The same rule goes with extra_configs
. This should give the user full control.
We denote these two arguments as cfg
and extra_cfg
.
I plan to support two types of hierarchical data formats: HDF5
and Zarr
.
I will record every message into a group in an ordered fashion.
Let's take HDF5 as an example.
Suppose each message is constructed as [topic_name, timestamp, data]
and the topic_name
is represented as master_topic/sub_topic
(e.g., davis-1/polarity_events
).
We can then write the message at hdf5_file["master_topic/timestamp/sub_topic"]
.
Because we enforced the group order, we can replay in time order when replaying.
HDF5 has a "single-writer-multiple-readers" strategy, therefore we will need to implement a single recording subscriber for writing data.
This sort of aligns with rosbag
. Zarr
supports "multiple-writers-multiple-readers". Although I haven't investigated the use of this feature, we could then use multiple recorders writing into a single file.
The AERSaver is a special subscriber.

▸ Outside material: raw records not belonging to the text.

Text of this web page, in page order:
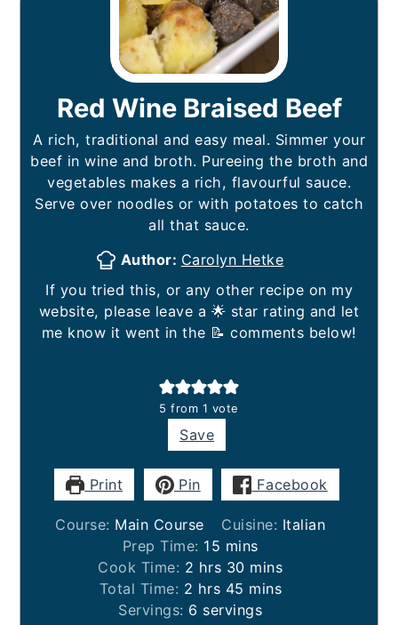
Red Wine Braised Beef
A rich, traditional and easy meal. Simmer your
beef in wine and broth. Pureeing the broth and
vegetables makes a rich, flavourful sauce.
Serve over noodles or with potatoes to catch
all that sauce.
Author: Carolyn Hetke
If you tried this, or any other recipe on my
website, please leave a 🌟 star rating and let
me know it went in the 📝 comments below!
5 from 1 vote
Save
Print Pin Facebook
Course: Main Course Cuisine: Italian
Prep Time: 15 minutes
mins
Cook Time: 2 hours
hrs 30minutes
mins
Total Time: 2 hours
hrs 45 minutes
mins
Servings: 6 servings
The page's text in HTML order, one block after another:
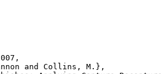
and Collins, M.},
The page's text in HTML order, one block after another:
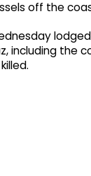
off the
including the
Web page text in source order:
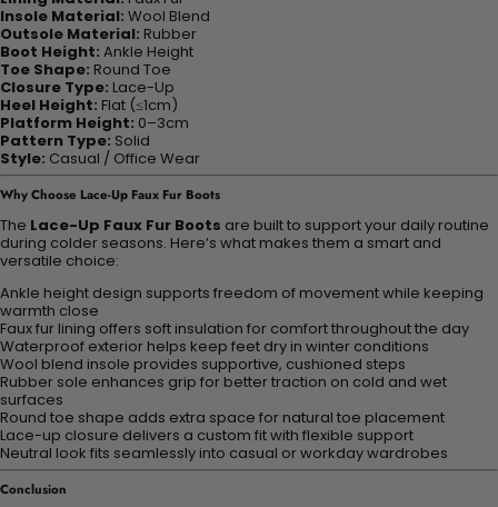
Insole Material: Wool Blend
Outsole Material: Rubber
Boot Height: Ankle Height
Toe Shape: Round Toe
Closure Type: Lace-Up
Heel Height: Flat (≤1cm)
Platform Height: 0–3cm
Pattern Type: Solid
Style: Casual / Office Wear
Why Choose Lace-Up Faux Fur Boots
The Lace-Up Faux Fur Boots are built to support your daily routine
during colder seasons. Here’s what makes them a smart and
versatile choice:
Ankle height design supports freedom of movement while keeping
warmth close
Faux fur lining offers soft insulation for comfort throughout the day
Waterproof exterior helps keep feet dry in winter conditions
Wool blend insole provides supportive, cushioned steps
Rubber sole enhances grip for better traction on cold and wet
surfaces
Round toe shape adds extra space for natural toe placement
Lace-up closure delivers a custom fit with flexible support
Neutral look fits seamlessly into casual or workday wardrobes
Conclusion
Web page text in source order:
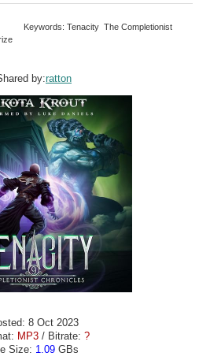
Keywords: Tenacity The Completionist
by:ratton
8 Oct 2023
MP3/ Bitrate: ?
Size: 1.09 GBs
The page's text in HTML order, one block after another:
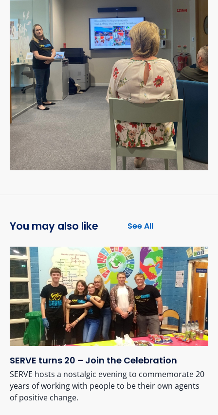
You may also like See All
SERVE turns 20 – Join the Celebration
SERVE hosts a nostalgic evening to commemorate 20
years of working with people to be their own agents
of positive change.
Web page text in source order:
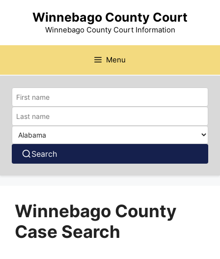
Winnebago County Court
Winnebago County Court Information
Menu
Search
Winnebago County
Case Search
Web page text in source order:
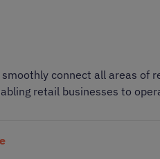
connect all areas of
retail businesses to
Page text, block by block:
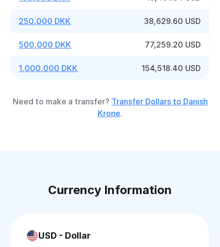
250,000 DKK 38,629.60 USD
500,000 DKK 77,259.20 USD
1,000,000 DKK 154,518.40 USD
Need to make a transfer? Transfer Dollars to Danish
Krone.
Currency Information
USD - Dollar
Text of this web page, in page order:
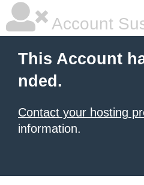
Account
This Account
nded.
Contact your hosting
information.
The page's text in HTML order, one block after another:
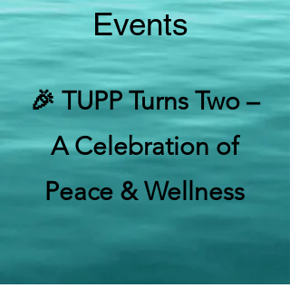
Events
🎉 TUPP Turns Two –
A Celebration of
Peace & Wellness
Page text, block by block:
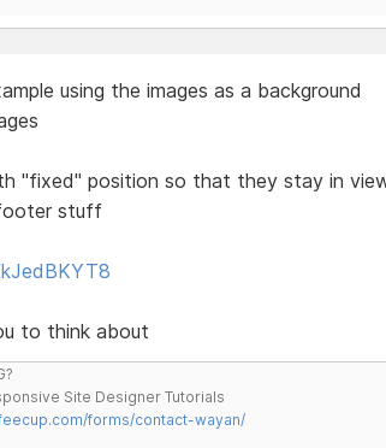
using the images as a background
"fixed" position so that they stay in
stuff
to think about
Site Designer Tutorials
forms/contact-wayan/
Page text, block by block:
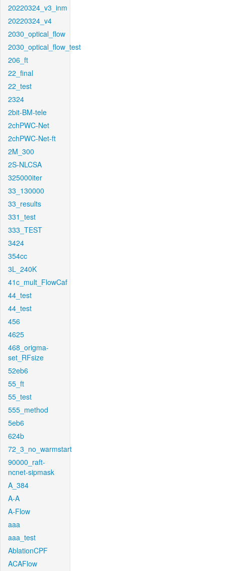
20220324_v3_inm
20220324_v4
2030_optical_flow
2030_optical_flow_test
206_ft
22_final
22_test
2324
2bit-BM-tele
2chPWC-Net
2chPWC-Net-ft
2M_300
2S-NLCSA
325000iter
33_130000
33_results
331_test
333_TEST
3424
354cc
3L_240K
41c_mult_FlowCaf
44_test
44_test
456
4625
468_origma-
set_RFsize
52eb6
55_ft
55_test
555_method
5eb6
624b
72_3_no_warmstart
90000_raft-
ncnet-sipmask
A_384
A-A
A-Flow
aaa
aaa_test
AblationCPF
ACAFlow
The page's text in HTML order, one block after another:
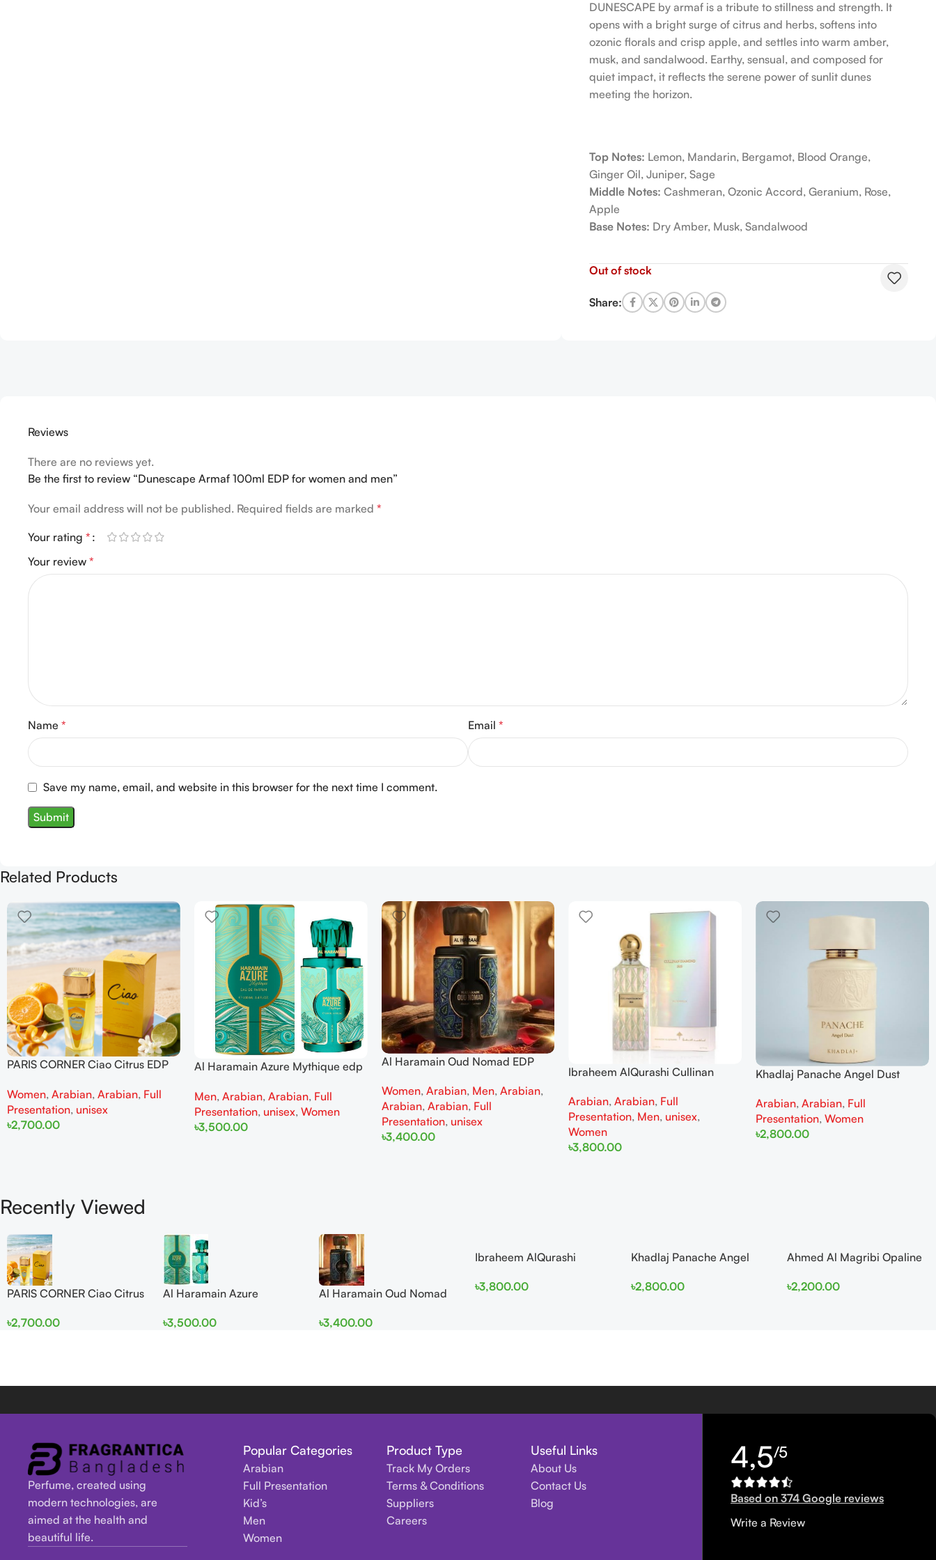
DUNESCAPE by armaf is a tribute to stillness and strength. It
opens with a bright surge of citrus and herbs, softens into
ozonic florals and crisp apple, and settles into warm amber,
musk, and sandalwood. Earthy, sensual, and composed for
quiet impact, it reflects the serene power of sunlit dunes
meeting the horizon.
Top Notes: Lemon, Mandarin, Bergamot, Blood Orange,
Ginger Oil, Juniper, Sage
Middle Notes: Cashmeran, Ozonic Accord, Geranium, Rose,
Apple
Base Notes: Dry Amber, Musk, Sandalwood
Out of stock
Share:
Reviews
There are no reviews yet.
Be the first to review “Dunescape Armaf 100ml EDP for women and men”
Your email address will not be published. Required fields are marked *
Your rating *
Your review *
Name * Email *
Save my name, email, and website in this browser for the next time I comment.
Related Products
PARIS CORNER Ciao Citrus EDP
Women, Arabian, Arabian, Full
Presentation, unisex
৳2,700.00
Al Haramain Azure Mythique edp
Men, Arabian, Arabian, Full
Presentation, unisex, Women
৳3,500.00
Al Haramain Oud Nomad EDP
Women, Arabian, Men, Arabian,
Arabian, Arabian, Full
Presentation, unisex
৳3,400.00
Ibraheem AlQurashi Cullinan
and Women
Arabian,Arabian, Full
Presentation, Men, unisex,
Women
৳3,800.00
Khadlaj Panache Angel Dust
Women
Arabian,Arabian, Full
Presentation,Women
৳2,800.00
Recently Viewed
PARIS CORNER Ciao Citrus
Women
৳2,700.00
Al Haramain Azure
Men and Women
৳3,500.00
Al Haramain Oud Nomad
men
৳3,400.00
Ibraheem AlQurashi
150ml for Men and Women
৳3,800.00
Khadlaj Panache Angel
100ml for Women
৳2,800.00
Ahmed Al Magribi Opaline
Perfume
৳2,200.00
Perfume, created using
modern technologies, are
aimed at the health and
beautiful life.
Popular Categories
Arabian
Full Presentation
Kid’s
Men
Women
Product Type
Track My Orders
Terms & Conditions
Suppliers
Careers
Useful Links
About Us
Contact Us
Blog
4,5/5
Based on 374 Google reviews
Write a Review
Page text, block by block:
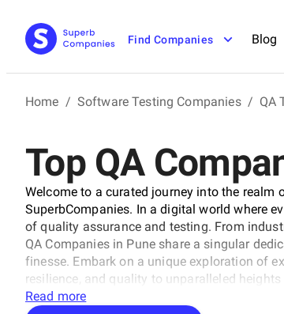
Find Companies Blog
Home / Software Testing Companies / QA
Top QA
Welcome to a curated journey into the
SuperbCompanies. In a digital world where
of quality assurance and testing. From
QA Companies in Pune share a singular
finesse. Embark on a unique exploration of
resilience, and quality to unparalleled
Read more
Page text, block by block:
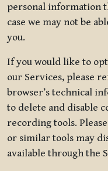
personal information
case we may not be
you.
If you would like to
our Services, please
browser’s technical
to delete and disable
recording tools.
or similar tools may
available through the

The data saver may be described by
"Saver-xxx": {
"use_default": true,
"url": "tcp://127.0.0.1",
"port": 5099,
"topic": "",
"filename": "record.ext",
"mode": "w-",
"hdf5": true,
"zarr": false,
"libver": "latest"
}
-
I haven't properly benchmarked the performance or dealt with loss packets. (Hopefully, there is not).
-
I haven't address the late-arrived subscriber issue. Therefore, please start subscribers before publishers.
-
Make some proper applications, for example, stereo setup, proper reactive robotics with DNN.